Kills Host Networking when running in VirtualBox
|Reported by:||AGMS||Owned by:||axeld|
|Component:||Network & Internet/IPv4||Version:||R1/Development|
|Keywords:||VikrtualBox Networking ICMP Host Unreachable||Cc:||agmsmith@…|
|Has a Patch:||no||Platform:||All|
Recent nightlies (hrev53001 and others after Beta 1) when running in VirtualBox kill the host networking somehow, by adding a packet that says the destination is unreachable. Stopping the Haiku VM (or just turning off networking in Haiku) resumes normal functionality.

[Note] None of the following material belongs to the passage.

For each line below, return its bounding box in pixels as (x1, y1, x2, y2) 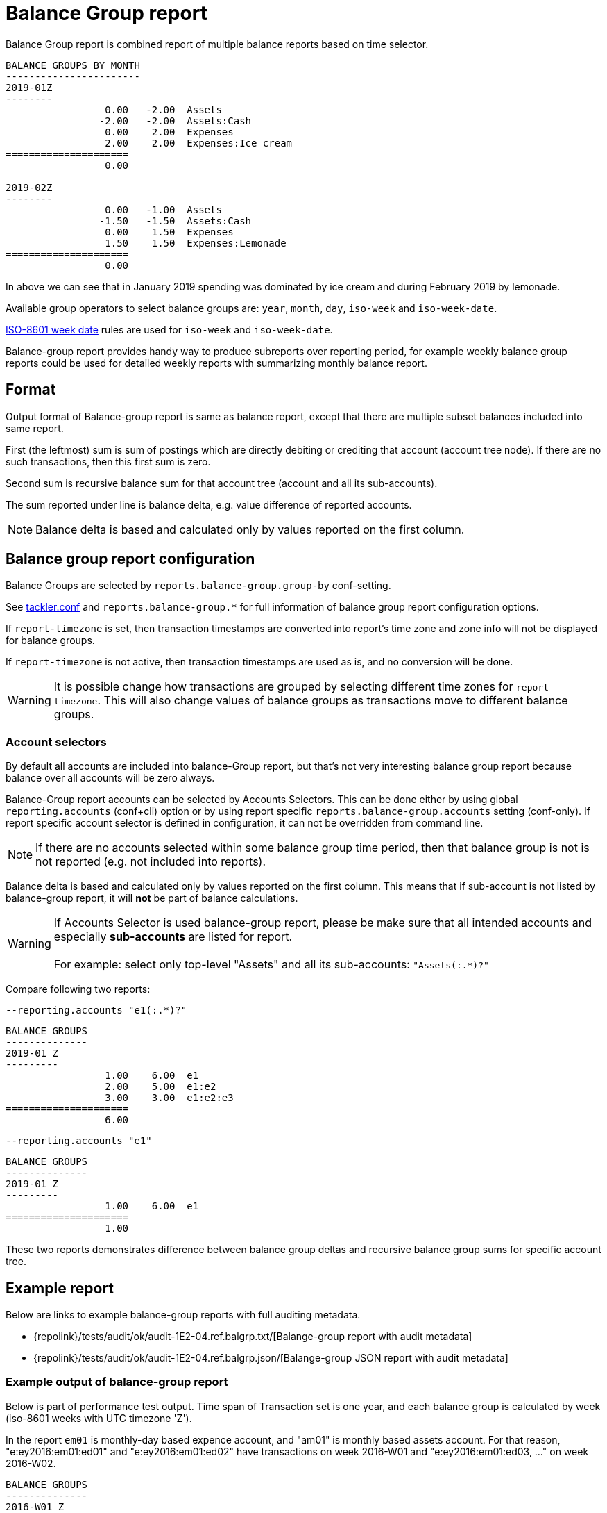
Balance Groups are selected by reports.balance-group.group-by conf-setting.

Here's what a ping command looks like when running in the host (Fedora 29 Linux), the problems happen when Haiku networking starts working:
ping www.google.com PING www.google.com (22.214.171.124) 56(84) bytes of data. 64 bytes from yul02s05-in-f4.1e100.net (126.96.36.199): icmp_seq=1 ttl=54 time=15.9 ms ... 64 bytes from yul02s05-in-f4.1e100.net (188.8.131.52): icmp_seq=28 ttl=54 time=24.0 ms 64 bytes from yul02s05-in-f4.1e100.net (184.108.40.206): icmp_seq=29 ttl=54 time=8.15 ms From yul02s05-in-f4.1e100.net (220.127.116.11) icmp_seq=30 Destination Host Unreachable 64 bytes from yul02s05-in-f4.1e100.net (18.104.22.168): icmp_seq=30 ttl=54 time=85.10 ms From yul02s05-in-f4.1e100.net (22.214.171.124) icmp_seq=31 Destination Host Unreachable ...
It looks like Haiku is sending a spurious reply ICMP packet with a destination host unreachable error code. That mixes in with the real reply to the ping. Not a big problem if you are just pinging, but in particular TCP is affected so web browsing stops working, etc. Though BitTorrent transfers keep on going (they use their own packet protocol).
However, other real computers on the network work fine, and other VMs keep on running too.
Happens with VBox set up for bridged networking (not VBox NAT mode); dynamic address assigned by the normal LAN DHCP server. Running an emulated Intel PRO/1000 MT Desktop (82540EM) in promiscuous "allow all" mode.
I'll be investigating this a bit more; trying to bisect which hrev causes this problem (or discovering that it's something else :-).